|To Members of the House of Lords |
We urge you to SUPPORT Amendment 130: Proceedings under the Children Act (Lord Rosser, Baroness Gardner of Parkes, Baroness Jones of Moulsecoomb, Baroness Meacher) to change the presumption of contact when there has been domestic abuse.
The presumption of contact pervades the whole court process and is used by abusive fathers to insist on unsupervised access and even residence of their children, with deeply harmful consequences. The Harm Review recognised this, and confirmed that this presumption: “. . . has led to a ‘pro contact culture’ reflected in case law and promoted by all professionals . . . [which] results in a pattern of minimisation and disbelief of allegations of domestic abuse and child sexual abuse.” “[T]he dominance of contact [is seen] as excluding other welfare considerations, including the child’s need for protection from abuse, or the child’s wishes and feelings [our emphasis].”

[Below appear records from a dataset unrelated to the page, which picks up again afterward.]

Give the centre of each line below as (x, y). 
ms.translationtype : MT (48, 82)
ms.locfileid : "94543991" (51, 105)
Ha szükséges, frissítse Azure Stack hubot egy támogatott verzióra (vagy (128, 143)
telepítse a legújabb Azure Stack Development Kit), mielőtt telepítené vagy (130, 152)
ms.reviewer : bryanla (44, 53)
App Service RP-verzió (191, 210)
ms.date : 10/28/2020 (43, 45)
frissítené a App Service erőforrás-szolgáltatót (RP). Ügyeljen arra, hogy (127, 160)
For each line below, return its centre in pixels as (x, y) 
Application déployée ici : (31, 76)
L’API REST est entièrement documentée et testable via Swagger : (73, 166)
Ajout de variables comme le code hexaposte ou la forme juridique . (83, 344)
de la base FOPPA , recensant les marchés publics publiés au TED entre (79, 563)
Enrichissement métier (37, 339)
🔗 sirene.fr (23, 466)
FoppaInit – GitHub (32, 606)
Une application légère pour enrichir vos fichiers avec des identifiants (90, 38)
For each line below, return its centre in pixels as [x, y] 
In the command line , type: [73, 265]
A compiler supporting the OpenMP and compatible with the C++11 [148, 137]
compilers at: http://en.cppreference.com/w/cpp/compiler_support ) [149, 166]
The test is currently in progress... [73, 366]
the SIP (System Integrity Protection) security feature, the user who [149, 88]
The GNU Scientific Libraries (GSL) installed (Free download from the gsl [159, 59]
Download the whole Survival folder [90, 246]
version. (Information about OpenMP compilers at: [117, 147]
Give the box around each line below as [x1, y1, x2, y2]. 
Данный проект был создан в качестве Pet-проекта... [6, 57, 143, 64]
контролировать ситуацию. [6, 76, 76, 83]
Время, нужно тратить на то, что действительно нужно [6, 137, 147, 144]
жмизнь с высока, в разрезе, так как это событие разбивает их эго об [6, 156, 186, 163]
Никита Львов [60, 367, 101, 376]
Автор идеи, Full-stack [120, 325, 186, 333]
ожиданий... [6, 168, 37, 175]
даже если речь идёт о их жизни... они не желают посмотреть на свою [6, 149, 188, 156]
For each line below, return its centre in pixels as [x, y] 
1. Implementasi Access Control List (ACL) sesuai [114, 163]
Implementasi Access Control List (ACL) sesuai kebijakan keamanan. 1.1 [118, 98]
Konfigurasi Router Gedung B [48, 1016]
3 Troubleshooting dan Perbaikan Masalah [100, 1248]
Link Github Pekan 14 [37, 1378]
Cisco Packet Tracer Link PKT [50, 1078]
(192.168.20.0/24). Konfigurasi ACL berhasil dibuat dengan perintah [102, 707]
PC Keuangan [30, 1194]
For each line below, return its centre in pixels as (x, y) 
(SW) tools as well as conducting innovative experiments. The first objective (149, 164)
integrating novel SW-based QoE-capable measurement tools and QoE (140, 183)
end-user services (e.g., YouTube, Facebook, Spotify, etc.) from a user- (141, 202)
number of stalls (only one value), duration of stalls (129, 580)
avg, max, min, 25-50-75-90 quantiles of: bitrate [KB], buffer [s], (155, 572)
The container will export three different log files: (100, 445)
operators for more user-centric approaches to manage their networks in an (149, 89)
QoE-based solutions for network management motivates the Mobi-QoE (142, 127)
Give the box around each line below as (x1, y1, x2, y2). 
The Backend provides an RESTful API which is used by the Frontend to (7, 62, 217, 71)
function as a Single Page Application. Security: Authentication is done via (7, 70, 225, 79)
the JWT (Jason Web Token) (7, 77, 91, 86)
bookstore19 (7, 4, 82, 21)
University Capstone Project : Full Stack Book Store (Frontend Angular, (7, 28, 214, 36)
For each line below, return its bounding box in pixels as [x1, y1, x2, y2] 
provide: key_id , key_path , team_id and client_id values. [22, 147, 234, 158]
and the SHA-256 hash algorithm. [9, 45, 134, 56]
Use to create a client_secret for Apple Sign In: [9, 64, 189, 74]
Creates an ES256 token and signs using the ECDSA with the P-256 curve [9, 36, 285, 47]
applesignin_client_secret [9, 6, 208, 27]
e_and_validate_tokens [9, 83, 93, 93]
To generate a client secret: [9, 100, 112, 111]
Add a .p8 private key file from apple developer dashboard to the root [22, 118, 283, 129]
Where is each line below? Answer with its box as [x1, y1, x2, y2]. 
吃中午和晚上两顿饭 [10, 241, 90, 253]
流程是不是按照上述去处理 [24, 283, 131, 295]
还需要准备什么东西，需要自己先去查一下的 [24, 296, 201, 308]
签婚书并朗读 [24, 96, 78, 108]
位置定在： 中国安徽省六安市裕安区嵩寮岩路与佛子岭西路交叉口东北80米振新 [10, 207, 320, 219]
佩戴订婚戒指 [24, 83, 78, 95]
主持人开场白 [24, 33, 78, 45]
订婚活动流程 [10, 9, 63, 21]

The presumption of contact results in children’s wishes being ignored or dismissed as a sign of “parental alienation”.It is based on the assumption that mothers are liars, that children have no experiences or will of their own, and that safety is not an issue. The Review found a pattern of bias as court professionals gave weight to the views of any child who wanted contact with a father, but dismissed the views of those who did not. Children are forced into contact with domestic abuse perpetrators despite clearly saying they are afraid of them and do not want to see them. Children who do not want to see their fathers are being put into foster care or given to other family members to force them into contact – as the London Victims Commissioner said: this is state sanctioned child abuse.
We PROPOSE a change to the amendment: where it states that the evidence of domestic abuse to be provided should be according to regulation 33 (2) of the Civil Legal Aid (procedure) Regulations 2012, this should be changed to refer to the much more recent regulations here. The crucial issue is the range of agencies/professionals who can provide evidence of domestic abuse, andthe time which is considered relevant (now increased from two to five years). Since it is well known that only a small percentage of domestic abuse victims report the violence they are suffering to any official body or even to their GP or health professional, it is very important to include evidence provided by a domestic violence support service, as the current legal aid domestic abuse guidelines specify
Unsupervised contact: we urge you to SUPPORT amendment 130A (Baroness Jones of Moulsecoomb):
This amendment would prohibit unsupervised contact NOT ONLY if the (parent) had been charged with a domestic abuse offence or was involved in ongoing criminal proceedings for a domestic abuse offence, BUT ALSO pending a fact-finding hearing or has been found to have committed domestic abuse in a previous fact-finding hearing, or has a criminal conviction for a domestic abuse offence.
The issue of unsupervised contact is crucial as it is contact that enables abusers to continue their reign of terror over women and children. It is not in the interest of children to have contact with a father who abuses them or their mother. Such contact is terrifying and potentially lethal. The father who murdered Claire Throssell’s two sons by setting fire to an attic he had lured them into was able to do so because he had unsupervised contact. Virtually all the children in the Women’s Aid 19 Child Homicides were murdered in the course of unsupervised contact (in one or two cases the child/ren actually lived with their father).
If there is to be contact, there should be a presumption of supervised contact, especially when court proceedings are just beginning and findings on domestic abuse have not been made.
Recourse to public funds for domestic abuse survivors
We urge you to SUPPORT amendment 148 & amendment 151.
This would end the exclusion of migrant and disabled women from protection on the Destitution Domestic Violence Concession and all amendments for essential resources for women and children to escape violence.
We urge you to SUPPORT amendment 173 (Baroness Gale)on theDuty of the Secretary of State to take account of gender. The Domestic Abuse Bill must not be allowed to pass without acknowledging that victims of domestic abuse are overwhelmingly women and their attackers men. A gender-neutral law would undermine potential benefits of the Bill for women’s and children’s safety. It could make women’s access to justice and protection even more remote, as men could falsely call the police on women, take our children and get us evicted, with state backing. What a travesty for a Domestic Abuse Bill!
One example of how gender neutrality hides evidence about what’s actually happening is that we don’t know the extent to which fathers and step fathers are responsible for killing children. These figures are not dis-aggregated by gender of perpetrator, allowing the misogynist lobby to misleadingly claim that mothers kill their children as often as fathers do.